La non-violence refuse les situations d’injustice; elle consiste à les combattre, mais par des moyens de lutte toujours soucieux à la fois de la défense de l’opprimé et du bien de l’adversaire.

Dans un premier temps Nadia Ghrab a présenté la non-violence dans différents contextes religieux : Avec Gandhi : l’émergence du concept de non-violence à partir de l’hindouisme, Martin Luther King; la non violence à la lumière du christianisme, Jawdat Said; la non-violence à la lumière de l’islam.

Nous avons ensuite proposé un échange avec le public sur cette approche de résolution des conflits, à l’échelle individuelle, sociétale ou mondiale.

De nombreuses questions ont été soulevées. Quelques-unes sont évoquées ici. L’intégralité de la rencontre est jointe en message audio.

* Actuellement, avec le nouvel ordre mondial, sommes-nous en train d’aller vers la violence ou la non-violence ?

Il y a de nos jours à la fois des manifestations de violence, par exemple le mouvement des gilets jaunes en France, mais également de non-violence comme ce qui se passe actuellement en Algérie. Le comportement des Algériens s’explique peut-être par la “décennie noire” qu’ils ont vécus, qui a montré que la violence ne mène à rien et qu’il est peut être judicieux d’explorer une autre voie, celle de la non-violence.

* La non-violence a-t-elle eu des avancées significatives avec la place plus importante de la femme dans les sphères du pouvoir ?

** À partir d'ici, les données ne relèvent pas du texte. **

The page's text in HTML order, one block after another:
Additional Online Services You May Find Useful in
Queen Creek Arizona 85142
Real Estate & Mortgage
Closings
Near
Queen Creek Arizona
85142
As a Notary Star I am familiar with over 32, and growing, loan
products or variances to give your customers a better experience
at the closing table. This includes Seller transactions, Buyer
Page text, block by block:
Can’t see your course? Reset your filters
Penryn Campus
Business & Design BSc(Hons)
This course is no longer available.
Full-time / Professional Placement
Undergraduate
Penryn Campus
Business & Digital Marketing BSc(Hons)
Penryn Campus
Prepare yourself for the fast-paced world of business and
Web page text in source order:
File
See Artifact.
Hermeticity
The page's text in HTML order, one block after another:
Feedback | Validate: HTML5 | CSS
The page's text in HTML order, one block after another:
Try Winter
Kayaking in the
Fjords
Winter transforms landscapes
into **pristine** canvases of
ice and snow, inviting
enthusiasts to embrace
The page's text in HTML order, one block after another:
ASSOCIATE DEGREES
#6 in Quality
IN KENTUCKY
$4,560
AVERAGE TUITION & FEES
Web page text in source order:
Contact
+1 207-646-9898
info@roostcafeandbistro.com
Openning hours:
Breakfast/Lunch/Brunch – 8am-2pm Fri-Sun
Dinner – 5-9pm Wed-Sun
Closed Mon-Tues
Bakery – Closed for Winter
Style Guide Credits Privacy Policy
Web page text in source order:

Les “femmes de pouvoir” n’ont pas nécessairement favorisé la non-violence. On pense notamment à Madeleine Albright, Indira Ghandi, Margaret Thatcher … Il est possible que cela s’explique par le fait qu’une fois au pouvoir, elles doivent “apporter la preuve” de leur intransigeance

* Quelles relations y-a-t-il entre non-violence et paix ?

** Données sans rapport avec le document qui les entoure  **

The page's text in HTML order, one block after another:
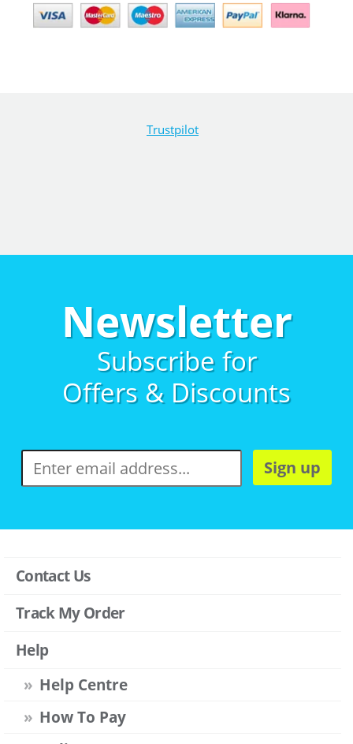
Trustpilot
Newsletter
Subscribe for
Offers & Discounts
Sign up
Contact Us
Track My Order
Help
Help Centre
How To Pay
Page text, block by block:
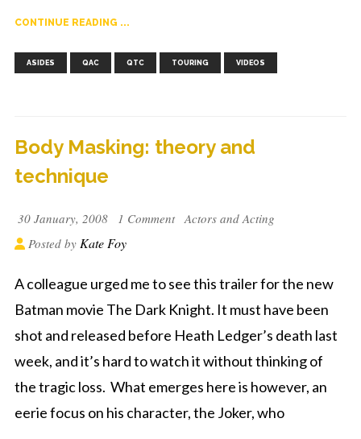
CONTINUE READING ...
ASIDES QAC QTC TOURING VIDEOS
Body Masking: theory and
technique
30 January, 2008 1 Comment Actors and Acting
Posted by Kate Foy
A colleague urged me to see this trailer for the new
Batman movie The Dark Knight. It must have been
shot and released before Heath Ledger’s death last
week, and it’s hard to watch it without thinking of
the tragic loss. What emerges here is however, an
eerie focus on his character, the Joker, who
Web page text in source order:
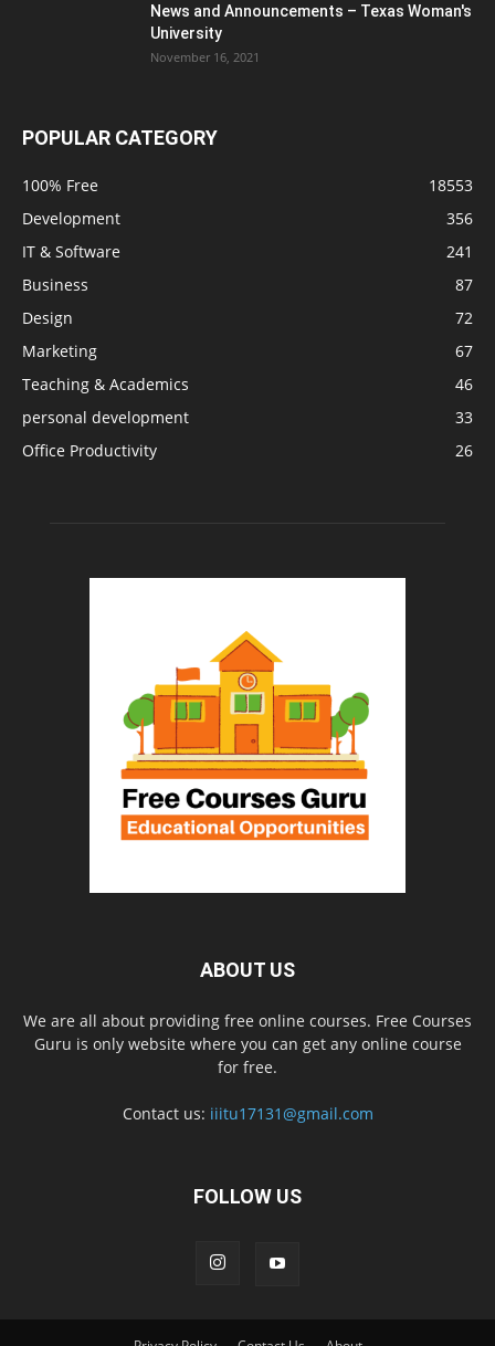
News and Announcements – Texas Woman's
University
November 16, 2021
POPULAR CATEGORY
100% Free
18553
Development
356
IT & Software
241
Business
87
Design
72
Marketing
67
Teaching & Academics
46
personal development
33
Office Productivity
26
ABOUT US
We are all about providing free online courses. Free Courses
Guru is only website where you can get any online course
for free.
Contact us: iiitu17131@gmail.com
FOLLOW US

En fait, la paix est un objectif alors que la non-violence est le chemin, la voie, menant (on l’espère) à la paix.

* La violence n’est-elle pas parfois légitime ?

Dans une contribution majeure à l’étude du politique, Norbert Elias a ainsi tenté de comprendre pourquoi et d’expliquer comment, dans les années 1930 et 1940, une majorité d’Allemands a pu accepter l’extermination des juifs d’Europe et, pour nombre d’entre eux, y participer activement.  L’évolution de la société allemande dans un sens d’inégalité et d’injustice expliquerait cet embrigadement.

Jean-Marie Muller, philosophe français,   directeur des études à l’Institut de recherche sur la résolution non-violente des conflits, considère pour sa part que la violence est nécessaire, mais pas légitime. Mais alors, qui peut décréter ce qui est nécessaire et ce qui est légitime ?

 

* Quelles sont les voies de la non-violence ?

Les voies de la non-violence sont multiples.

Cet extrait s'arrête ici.